┏━━

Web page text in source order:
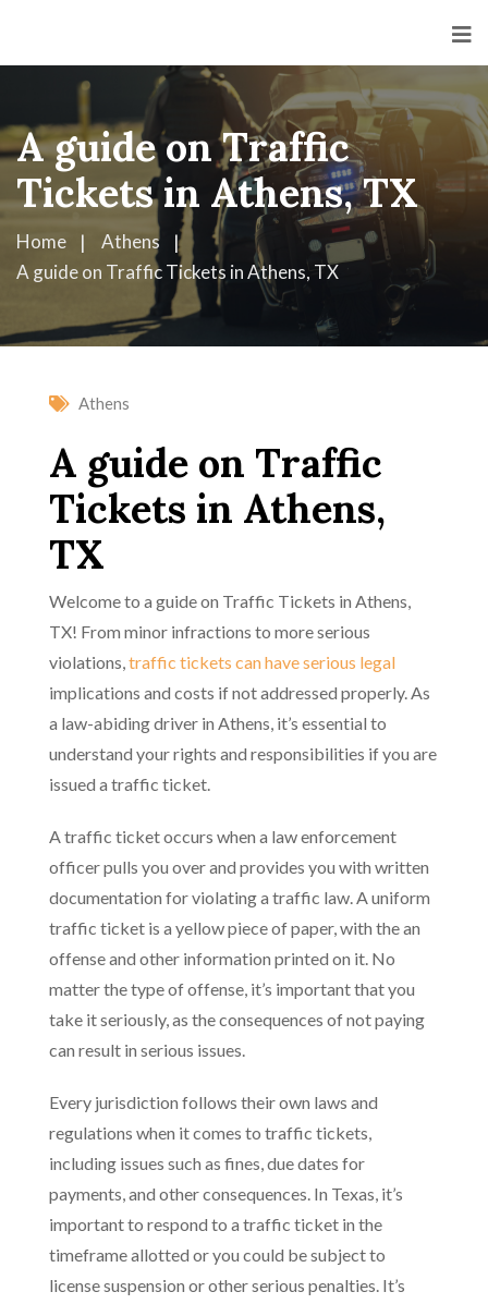
A guide on Traffic
Tickets in Athens, TX
Home
Athens
A guide on Traffic Tickets in Athens, TX
Athens
A guide on Traffic
Tickets in Athens,
TX
Welcome to a guide on Traffic Tickets in Athens,
TX! From minor infractions to more serious
violations,traffic tickets can have serious legal
implications and costs if not addressed properly. As
a law-abiding driver in Athens, it’s essential to
understand your rights and responsibilities if you are
issued a traffic ticket.
A traffic ticket occurs when a law enforcement
officer pulls you over and provides you with written
documentation for violating a traffic law. A uniform
traffic ticket is a yellow piece of paper, with the an
offense and other information printed on it. No
matter the type of offense, it’s important that you
take it seriously, as the consequences of not paying
can result in serious issues.
Every jurisdiction follows their own laws and
regulations when it comes to traffic tickets,
including issues such as fines, due dates for
payments, and other consequences. In Texas, it’s
important to respond to a traffic ticket in the
timeframe allotted or you could be subject to
license suspension or other serious penalties. It’s
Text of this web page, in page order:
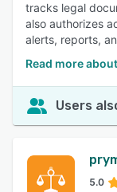
tracks legal
also authorizes
alerts, reports,
Read more
Users
5.0
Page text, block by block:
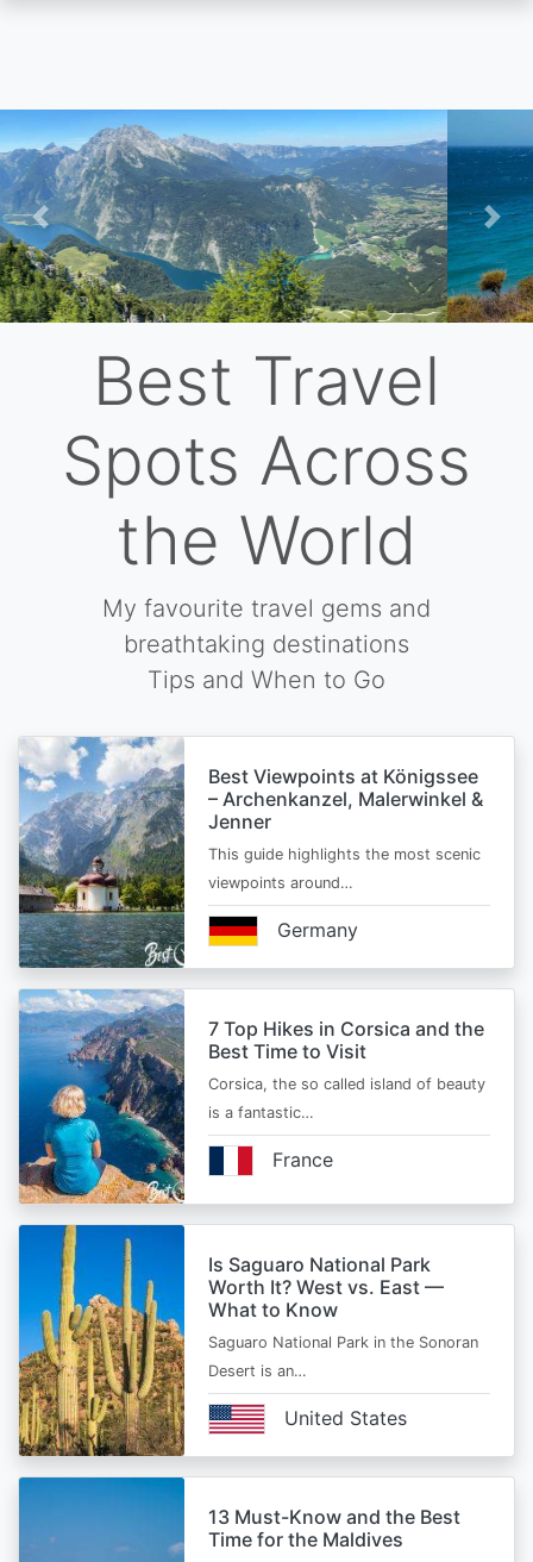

┗━━

● **YOUR ASSIGNMENT**: Exactly as written, restate the lines above from the opening line through the one holding "offense and other", omitting the pictures.

● **YOUR RESPONSE**:
Web page text in source order:
A guide on Traffic
Tickets in Athens, TX
Home
Athens
A guide on Traffic Tickets in Athens, TX
Athens
A guide on Traffic
Tickets in Athens,
TX
Welcome to a guide on Traffic Tickets in Athens,
TX! From minor infractions to more serious
violations,traffic tickets can have serious legal
implications and costs if not addressed properly. As
a law-abiding driver in Athens, it’s essential to
understand your rights and responsibilities if you are
issued a traffic ticket.
A traffic ticket occurs when a law enforcement
officer pulls you over and provides you with written
documentation for violating a traffic law. A uniform
traffic ticket is a yellow piece of paper, with the an
offense and other information printed on it. No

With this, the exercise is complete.